• Records provided
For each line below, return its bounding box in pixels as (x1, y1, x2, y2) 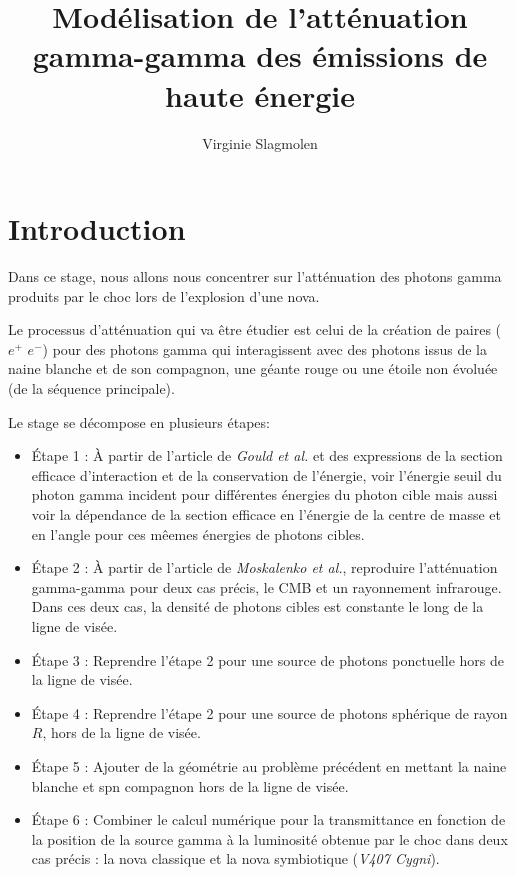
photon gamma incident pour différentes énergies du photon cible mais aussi (31, 484, 498, 505)
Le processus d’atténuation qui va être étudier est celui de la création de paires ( (8, 319, 502, 340)
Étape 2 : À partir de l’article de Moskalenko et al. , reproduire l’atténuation (31, 557, 498, 578)
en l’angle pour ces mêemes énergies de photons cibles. (31, 523, 365, 544)
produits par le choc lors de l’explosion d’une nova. (8, 285, 320, 306)
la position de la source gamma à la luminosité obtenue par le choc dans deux (31, 828, 508, 849)
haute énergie (165, 74, 355, 115)
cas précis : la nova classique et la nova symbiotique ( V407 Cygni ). (31, 848, 440, 869)
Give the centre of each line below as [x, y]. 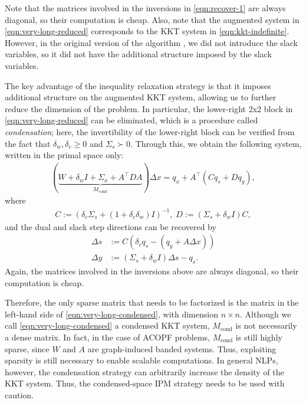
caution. [19, 394]
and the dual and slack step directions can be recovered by [111, 226]
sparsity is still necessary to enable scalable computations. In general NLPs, [142, 360]
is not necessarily [266, 325]
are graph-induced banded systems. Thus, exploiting [182, 348]
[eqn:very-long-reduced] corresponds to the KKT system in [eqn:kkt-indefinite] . [147, 31]
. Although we [266, 314]
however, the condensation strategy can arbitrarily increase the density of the [144, 371]
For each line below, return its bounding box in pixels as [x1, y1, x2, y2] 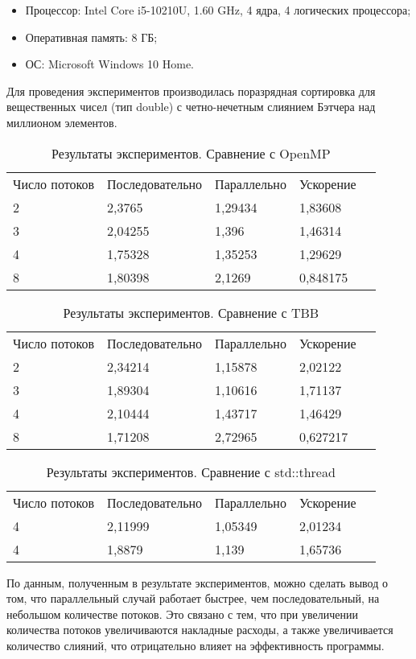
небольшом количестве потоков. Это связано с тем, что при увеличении [6, 605, 358, 622]
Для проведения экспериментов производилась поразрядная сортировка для [6, 82, 376, 99]
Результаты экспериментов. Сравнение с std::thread [46, 462, 336, 481]
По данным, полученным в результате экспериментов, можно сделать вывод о [6, 574, 388, 591]
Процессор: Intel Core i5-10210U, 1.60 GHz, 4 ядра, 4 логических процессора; [25, 2, 411, 18]
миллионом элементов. [6, 113, 117, 130]
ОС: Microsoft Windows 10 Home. [25, 56, 194, 72]
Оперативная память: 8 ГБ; [25, 28, 158, 45]
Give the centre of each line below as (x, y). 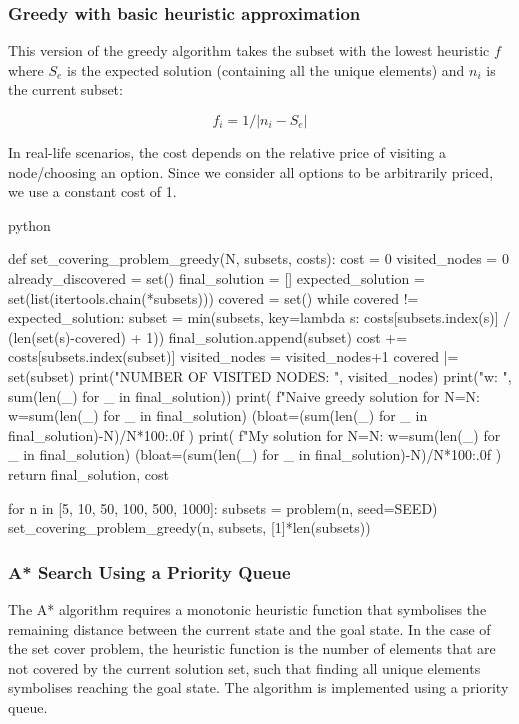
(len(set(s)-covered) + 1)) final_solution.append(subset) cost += (208, 336)
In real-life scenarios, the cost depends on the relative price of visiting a (227, 152)
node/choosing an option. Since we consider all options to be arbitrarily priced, (251, 171)
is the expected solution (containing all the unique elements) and (266, 69)
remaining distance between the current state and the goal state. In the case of (249, 628)
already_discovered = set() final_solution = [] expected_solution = (216, 277)
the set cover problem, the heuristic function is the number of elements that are (252, 648)
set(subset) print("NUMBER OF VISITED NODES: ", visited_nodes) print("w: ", (260, 375)
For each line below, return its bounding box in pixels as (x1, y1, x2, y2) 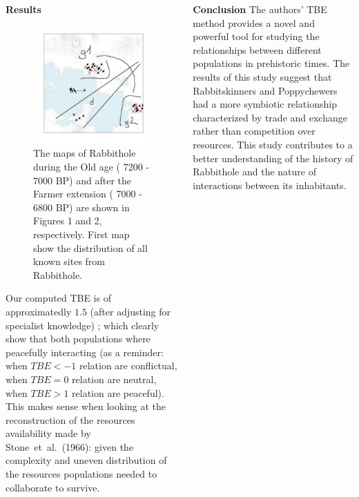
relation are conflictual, (79, 358, 177, 373)
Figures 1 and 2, (33, 213, 102, 228)
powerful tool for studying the (193, 29, 320, 43)
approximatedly (6, 304, 72, 318)
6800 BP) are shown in (33, 199, 130, 214)
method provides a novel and (193, 15, 315, 30)
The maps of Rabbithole (33, 146, 136, 160)
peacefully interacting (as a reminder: (6, 344, 164, 359)
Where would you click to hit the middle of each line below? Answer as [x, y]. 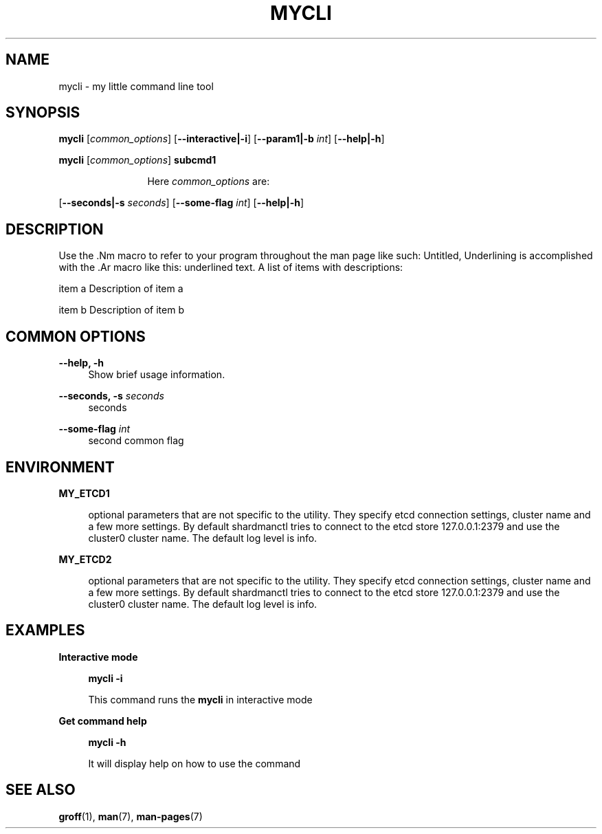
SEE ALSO [41, 790]
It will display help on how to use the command [194, 763]
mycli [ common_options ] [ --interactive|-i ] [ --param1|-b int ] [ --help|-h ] [222, 139]
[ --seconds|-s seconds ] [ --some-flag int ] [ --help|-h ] [181, 203]
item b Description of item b [121, 310]
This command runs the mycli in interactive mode [200, 699]
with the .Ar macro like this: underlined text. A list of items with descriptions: [231, 267]
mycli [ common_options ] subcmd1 [137, 160]

• What the task asks
In the records above, find the line with "Для проведения экспериментов". Print exactly from there through the line with "item b Description of item b [121, 310]", minus the pictures.

• Answer to this task
Для проведения экспериментов производилась поразрядная сортировка для [6, 82, 376, 99]
Результаты экспериментов. Сравнение с std::thread [46, 462, 336, 481]
По данным, полученным в результате экспериментов, можно сделать вывод о [6, 574, 388, 591]
Процессор: Intel Core i5-10210U, 1.60 GHz, 4 ядра, 4 логических процессора; [25, 2, 411, 18]
миллионом элементов. [6, 113, 117, 130]
ОС: Microsoft Windows 10 Home. [25, 56, 194, 72]
Оперативная память: 8 ГБ; [25, 28, 158, 45]
Give the centre of each line below as (x, y). 
(len(set(s)-covered) + 1)) final_solution.append(subset) cost += (208, 336)
In real-life scenarios, the cost depends on the relative price of visiting a (227, 152)
node/choosing an option. Since we consider all options to be arbitrarily priced, (251, 171)
is the expected solution (containing all the unique elements) and (266, 69)
remaining distance between the current state and the goal state. In the case of (249, 628)
already_discovered = set() final_solution = [] expected_solution = (216, 277)
the set cover problem, the heuristic function is the number of elements that are (252, 648)
set(subset) print("NUMBER OF VISITED NODES: ", visited_nodes) print("w: ", (260, 375)
For each line below, return its bounding box in pixels as (x1, y1, x2, y2) 
relation are conflictual, (79, 358, 177, 373)
Figures 1 and 2, (33, 213, 102, 228)
powerful tool for studying the (193, 29, 320, 43)
approximatedly (6, 304, 72, 318)
6800 BP) are shown in (33, 199, 130, 214)
method provides a novel and (193, 15, 315, 30)
The maps of Rabbithole (33, 146, 136, 160)
peacefully interacting (as a reminder: (6, 344, 164, 359)
Where would you click to hit the middle of each line below? Answer as [x, y]. 
SEE ALSO [41, 790]
It will display help on how to use the command [194, 763]
mycli [ common_options ] [ --interactive|-i ] [ --param1|-b int ] [ --help|-h ] [222, 139]
[ --seconds|-s seconds ] [ --some-flag int ] [ --help|-h ] [181, 203]
item b Description of item b [121, 310]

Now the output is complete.